Output format: Dataset-JSON
---------------------------

Target **Dataset-JSON v1.1** (released 2024-12-05) first:

* No SAS dependency; trivially generated from a pandas ``DataFrame``
  (records = rows, columns carry name/label/type metadata).
* Can optionally reference a Define-XML document for full metadata.

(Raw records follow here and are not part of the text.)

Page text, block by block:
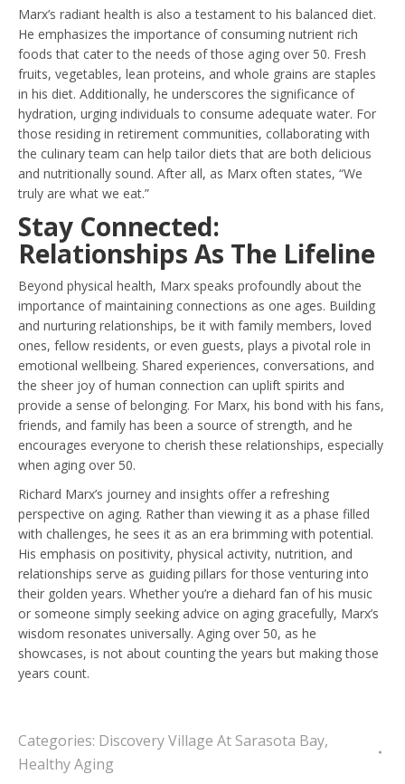
Marx’s radiant health is also a testament to his balanced diet.
He emphasizes the importance of consuming nutrient rich
foods that cater to the needs of those aging over 50. Fresh
fruits, vegetables, lean proteins, and whole grains are staples
in his diet. Additionally, he underscores the significance of
hydration, urging individuals to consume adequate water. For
those residing in retirement communities, collaborating with
the culinary team can help tailor diets that are both delicious
and nutritionally sound. After all, as Marx often states, “We
truly are what we eat.”
Stay Connected:
Relationships As The Lifeline
Beyond physical health, Marx speaks profoundly about the
importance of maintaining connections as one ages. Building
and nurturing relationships, be it with family members, loved
ones, fellow residents, or even guests, plays a pivotal role in
emotional wellbeing. Shared experiences, conversations, and
the sheer joy of human connection can uplift spirits and
provide a sense of belonging. For Marx, his bond with his fans,
friends, and family has been a source of strength, and he
encourages everyone to cherish these relationships, especially
when aging over 50.
Richard Marx’s journey and insights offer a refreshing
perspective on aging. Rather than viewing it as a phase filled
with challenges, he sees it as an era brimming with potential.
His emphasis on positivity, physical activity, nutrition, and
relationships serve as guiding pillars for those venturing into
their golden years. Whether you’re a diehard fan of his music
or someone simply seeking advice on aging gracefully, Marx’s
wisdom resonates universally. Aging over 50, as he
showcases, is not about counting the years but making those
years count.
Categories: Discovery Village At Sarasota Bay,
Healthy Aging

``.xpt`` (SAS Transport v5) is the definitively FDA-required format and can be
added later as an additional serialization target (e.g. via ``pyreadstat``),
subject to its 8-char name / value-length constraints.

Proposed phased plan
--------------------

#. **Phase 1 — Trial Design + DM, Dataset-JSON.**  Auto-derive
   ``TS/TA/TE/TV/TI/SV/SE`` and ``DM`` from the visit schedule +
   registration/consent.  Emit Dataset-JSON.  Proves the pipeline end-to-end
   with zero SME mapping.
#. **Phase 2 — Mapping-spec layer + 1–2 domains** (e.g. VS and AE) to
   validate the transpose + controlled-terminology approach.
#. **Phase 3 — define.xml** reusing ``MetadataSerializer``, plus **CORE**
   validation (CDISC's open-source conformance engine) wired into a
   management command, analogous to ``validate_odm_export``.

Open questions
--------------

* Controlled Terminology source / version pinning (CDISC CT packages;
  MedDRA & WHODrug licensing for AE/CM).
* How mapping specs are declared and stored (per-trial Python config vs.
  data-driven).
* Whether ``--SEQ`` and ``RELREC`` relationships are needed in early phases.
* SUPPQUAL handling for non-standard CRF variables.